▸ TASK STATEMENT: What lines of the material hold the string "assert"? Pull each of them out.

SUPPLIED DATA below:

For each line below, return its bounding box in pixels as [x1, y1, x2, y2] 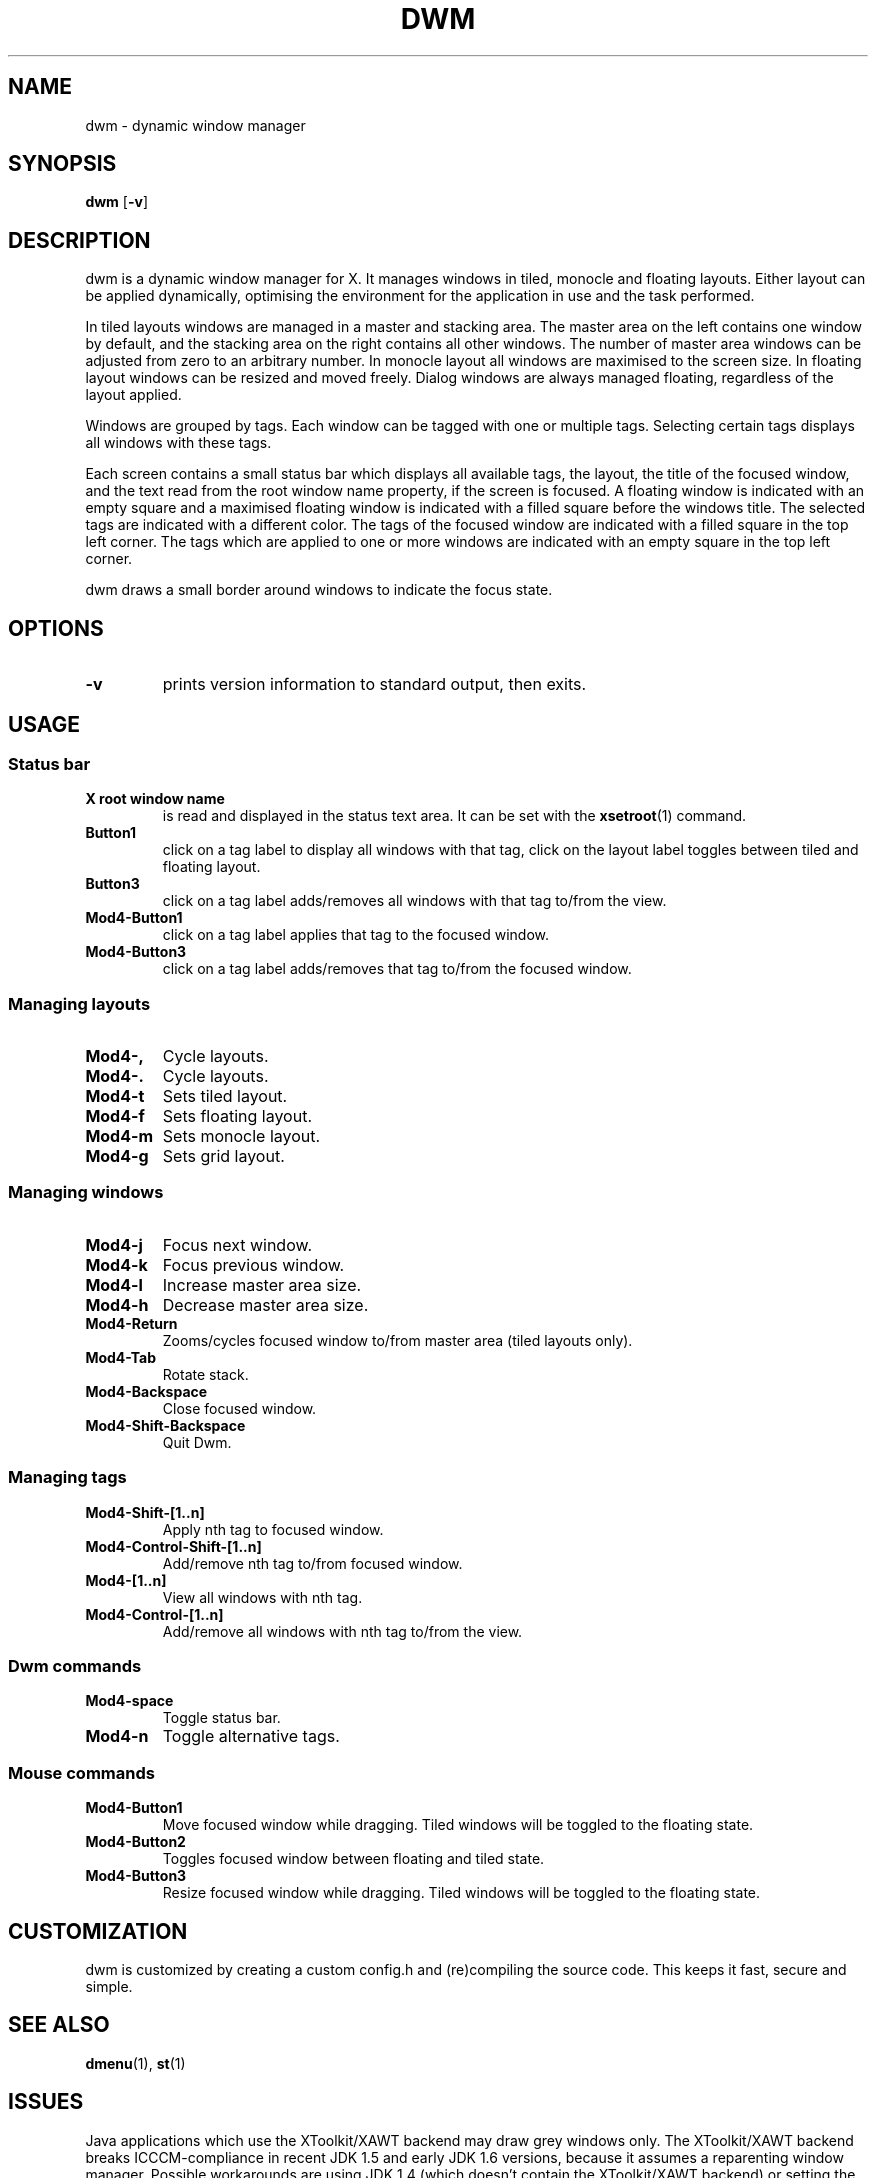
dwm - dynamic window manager [85, 116, 306, 134]
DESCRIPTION [8, 227, 151, 253]
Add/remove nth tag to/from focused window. [162, 1554, 463, 1572]
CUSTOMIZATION [8, 1918, 188, 1944]
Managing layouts [8, 993, 151, 1014]
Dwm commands [8, 1655, 142, 1676]
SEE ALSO [8, 2012, 110, 2038]
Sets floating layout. [162, 1106, 313, 1127]
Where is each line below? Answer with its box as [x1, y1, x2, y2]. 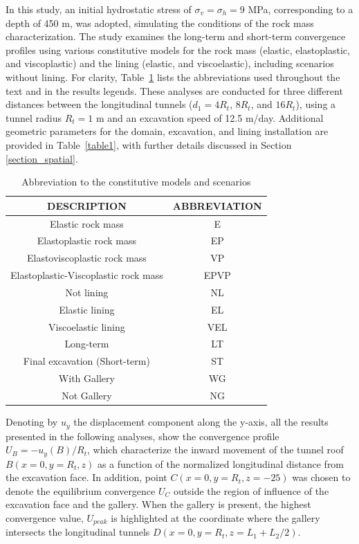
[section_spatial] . [6, 151, 78, 165]
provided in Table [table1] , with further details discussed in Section [6, 137, 292, 152]
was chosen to [292, 470, 351, 484]
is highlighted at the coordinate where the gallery [111, 510, 320, 525]
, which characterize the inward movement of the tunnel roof [87, 442, 344, 457]
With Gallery [58, 371, 115, 386]
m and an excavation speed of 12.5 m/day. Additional [95, 110, 324, 125]
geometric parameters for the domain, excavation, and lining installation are [6, 124, 329, 138]
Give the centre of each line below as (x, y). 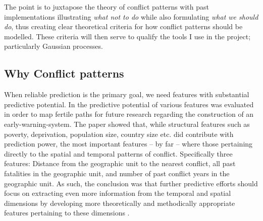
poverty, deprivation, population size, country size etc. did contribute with (119, 134)
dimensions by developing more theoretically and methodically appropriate (120, 203)
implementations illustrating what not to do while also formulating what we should (131, 16)
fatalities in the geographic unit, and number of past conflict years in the (117, 173)
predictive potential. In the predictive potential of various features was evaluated (129, 104)
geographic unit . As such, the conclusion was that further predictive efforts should (131, 183)
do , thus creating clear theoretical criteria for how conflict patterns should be (123, 26)
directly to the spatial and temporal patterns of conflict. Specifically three (118, 153)
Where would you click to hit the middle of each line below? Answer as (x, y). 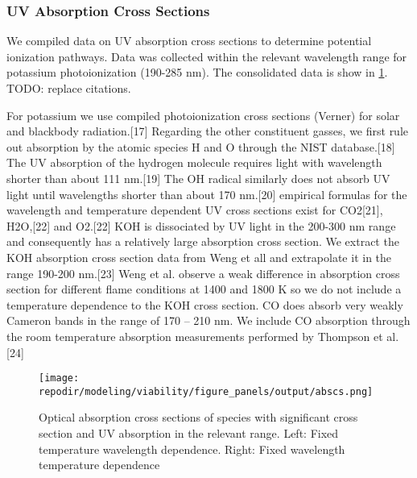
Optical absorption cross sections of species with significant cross (198, 417)
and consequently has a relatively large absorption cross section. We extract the (203, 241)
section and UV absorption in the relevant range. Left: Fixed (189, 433)
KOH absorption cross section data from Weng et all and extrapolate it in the (199, 257)
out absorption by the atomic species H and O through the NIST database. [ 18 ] (201, 146)
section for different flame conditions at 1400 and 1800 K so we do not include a (204, 289)
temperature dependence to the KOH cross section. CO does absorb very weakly (205, 304)
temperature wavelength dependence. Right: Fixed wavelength (192, 449)
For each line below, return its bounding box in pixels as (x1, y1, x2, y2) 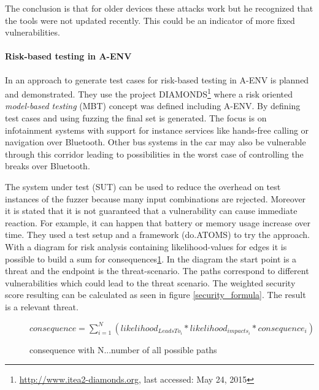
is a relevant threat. (5, 300, 79, 313)
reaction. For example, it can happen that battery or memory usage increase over (5, 216, 310, 229)
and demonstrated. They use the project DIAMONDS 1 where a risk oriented (5, 86, 293, 100)
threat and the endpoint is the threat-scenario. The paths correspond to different (5, 264, 309, 277)
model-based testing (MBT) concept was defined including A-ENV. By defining (5, 99, 301, 112)
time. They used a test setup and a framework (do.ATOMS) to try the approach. (5, 228, 310, 241)
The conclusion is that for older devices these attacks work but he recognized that (5, 2, 313, 14)
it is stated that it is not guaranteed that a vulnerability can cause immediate (5, 204, 298, 217)
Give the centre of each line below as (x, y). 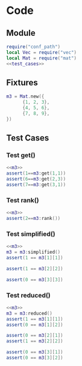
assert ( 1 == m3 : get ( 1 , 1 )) (36, 173)
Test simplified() (31, 234)
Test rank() (23, 200)
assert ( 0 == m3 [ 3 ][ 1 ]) (35, 352)
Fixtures (22, 82)
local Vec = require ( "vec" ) (42, 52)
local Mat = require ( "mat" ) (42, 58)
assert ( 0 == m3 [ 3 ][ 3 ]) (35, 279)
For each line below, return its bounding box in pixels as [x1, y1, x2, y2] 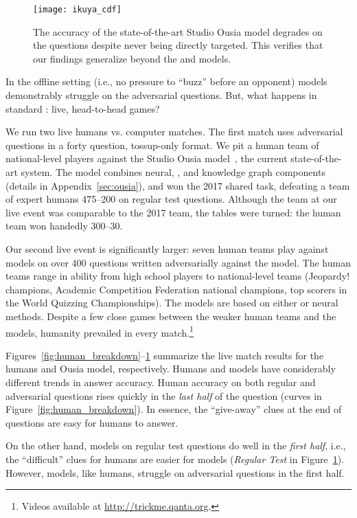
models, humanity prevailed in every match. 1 [5, 323, 194, 339]
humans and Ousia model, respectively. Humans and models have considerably [5, 361, 336, 376]
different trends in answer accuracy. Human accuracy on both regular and [5, 374, 316, 389]
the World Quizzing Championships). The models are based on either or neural [5, 295, 338, 310]
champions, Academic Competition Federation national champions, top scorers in [5, 282, 347, 296]
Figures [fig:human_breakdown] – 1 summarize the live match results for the [5, 348, 324, 362]
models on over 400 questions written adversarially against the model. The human [5, 255, 351, 269]
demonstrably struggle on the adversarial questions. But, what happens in [5, 88, 317, 102]
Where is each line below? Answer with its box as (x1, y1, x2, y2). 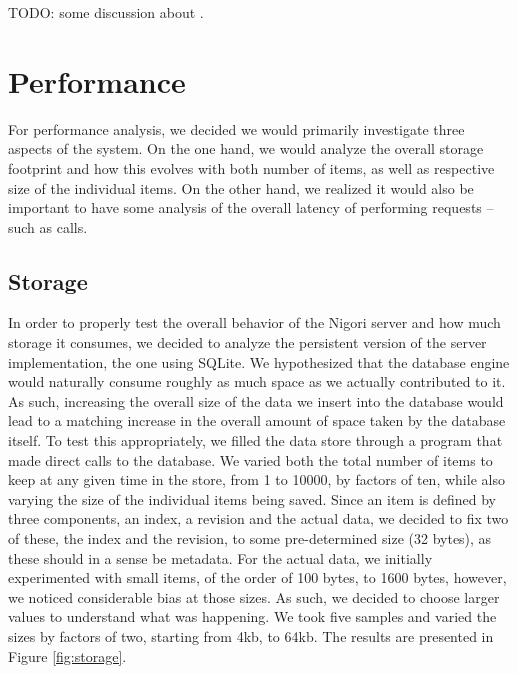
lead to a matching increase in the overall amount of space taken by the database (8, 410, 506, 431)
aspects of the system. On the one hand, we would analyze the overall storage (8, 138, 484, 159)
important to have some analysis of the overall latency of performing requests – (8, 197, 494, 218)
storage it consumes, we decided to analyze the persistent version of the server (8, 332, 487, 353)
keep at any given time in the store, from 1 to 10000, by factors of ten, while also (8, 469, 505, 490)
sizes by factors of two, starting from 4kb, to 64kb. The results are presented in (8, 625, 494, 646)
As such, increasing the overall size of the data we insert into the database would (8, 390, 504, 411)
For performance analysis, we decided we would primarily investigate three (8, 118, 465, 139)
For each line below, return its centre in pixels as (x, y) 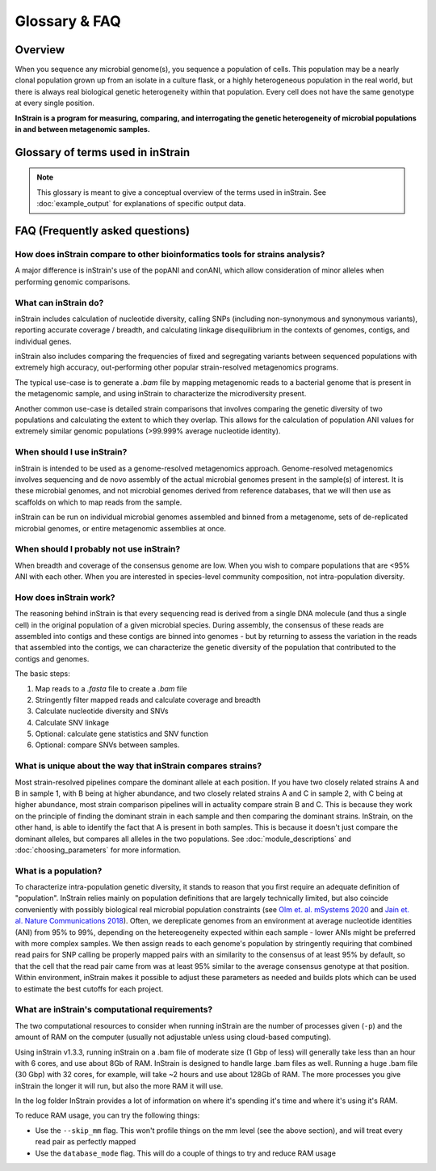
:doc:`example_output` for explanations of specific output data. (141, 204)
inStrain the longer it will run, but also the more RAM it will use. (119, 1086)
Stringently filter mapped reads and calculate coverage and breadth (148, 700)
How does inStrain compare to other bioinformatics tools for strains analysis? (170, 254)
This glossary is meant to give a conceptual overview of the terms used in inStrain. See (182, 192)
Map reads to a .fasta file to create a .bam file (111, 688)
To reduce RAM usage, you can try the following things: (107, 1115)
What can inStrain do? (59, 302)
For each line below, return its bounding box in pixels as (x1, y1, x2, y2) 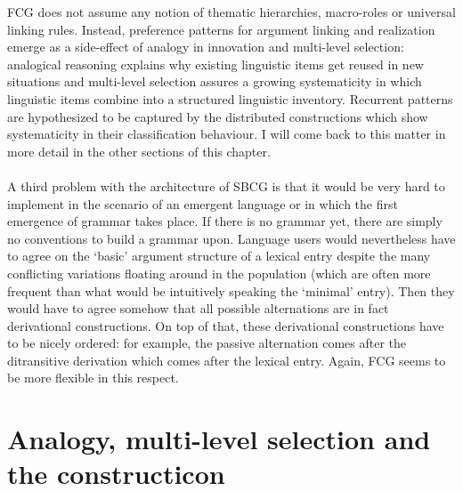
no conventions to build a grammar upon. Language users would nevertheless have (7, 229, 456, 247)
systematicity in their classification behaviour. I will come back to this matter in (7, 125, 446, 143)
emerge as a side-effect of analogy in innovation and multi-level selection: (7, 37, 404, 56)
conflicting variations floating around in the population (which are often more (7, 263, 431, 282)
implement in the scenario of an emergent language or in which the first (7, 194, 398, 213)
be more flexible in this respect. (7, 368, 179, 387)
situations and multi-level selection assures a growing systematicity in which (7, 72, 422, 91)
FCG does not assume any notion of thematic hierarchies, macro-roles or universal (7, 3, 456, 20)
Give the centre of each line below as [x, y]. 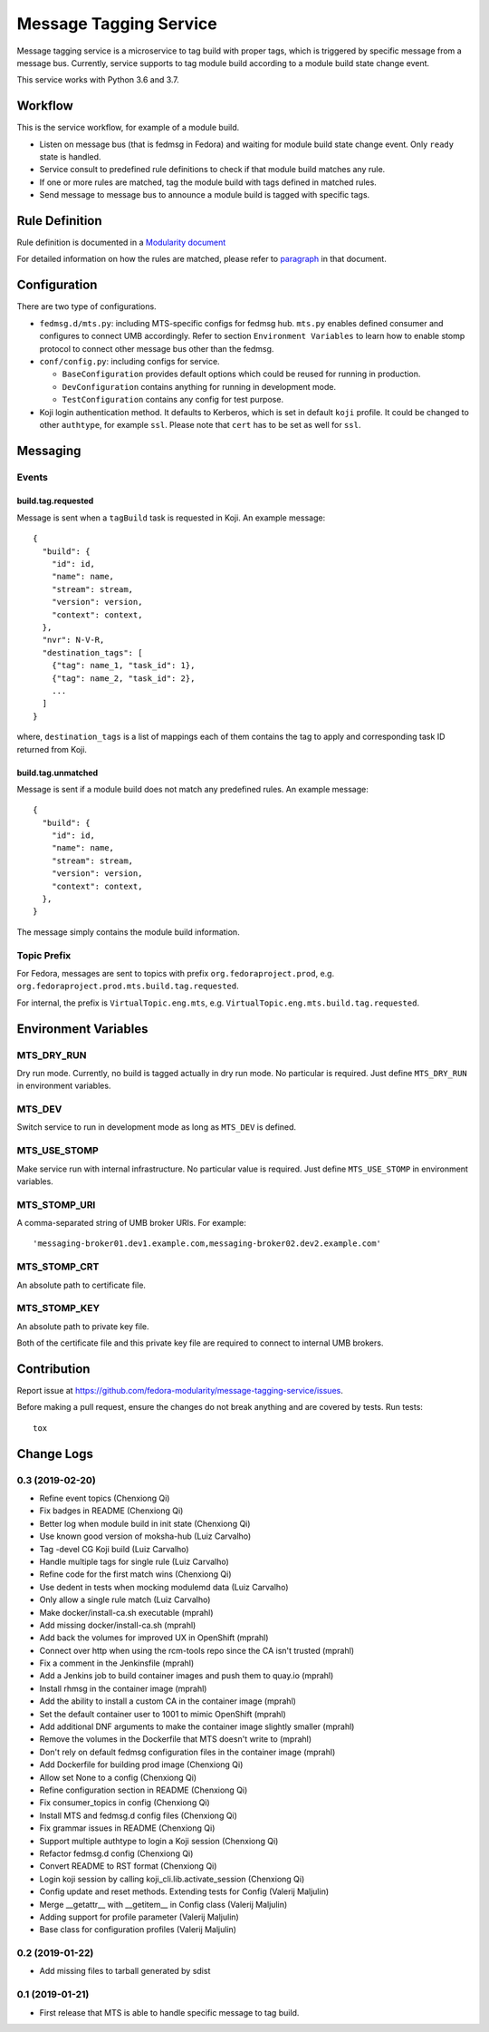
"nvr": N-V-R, [73, 640]
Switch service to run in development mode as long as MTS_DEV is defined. [157, 1127]
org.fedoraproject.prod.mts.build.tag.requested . [128, 986]
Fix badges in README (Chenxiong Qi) [111, 1511]
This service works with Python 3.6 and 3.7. [98, 80]
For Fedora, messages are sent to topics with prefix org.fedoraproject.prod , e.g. [176, 973]
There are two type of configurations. [87, 306]
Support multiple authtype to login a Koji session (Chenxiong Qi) [159, 1841]
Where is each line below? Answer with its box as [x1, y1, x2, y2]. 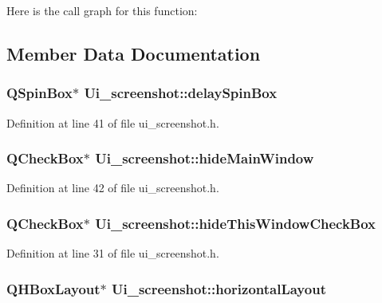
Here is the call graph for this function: [6, 2, 198, 18]
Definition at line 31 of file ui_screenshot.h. [6, 245, 219, 262]
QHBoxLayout [6, 278, 100, 298]
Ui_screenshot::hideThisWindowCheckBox [95, 213, 376, 233]
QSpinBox [6, 83, 73, 103]
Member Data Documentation [6, 41, 261, 65]
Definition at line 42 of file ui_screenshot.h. [6, 179, 219, 196]
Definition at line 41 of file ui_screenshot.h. [6, 114, 219, 131]
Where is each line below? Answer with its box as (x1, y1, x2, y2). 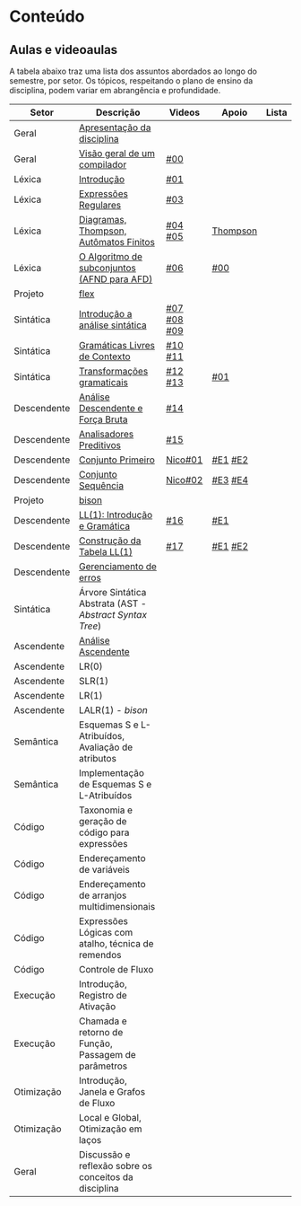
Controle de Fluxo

End of SUPPLIED DATA.

▸ RESULT OF THIS EXERCISE:
assert ( 1 == m3 : get ( 1 , 1 )) (36, 173)
assert ( 0 == m3 [ 3 ][ 1 ]) (35, 352)
assert ( 0 == m3 [ 3 ][ 3 ]) (35, 279)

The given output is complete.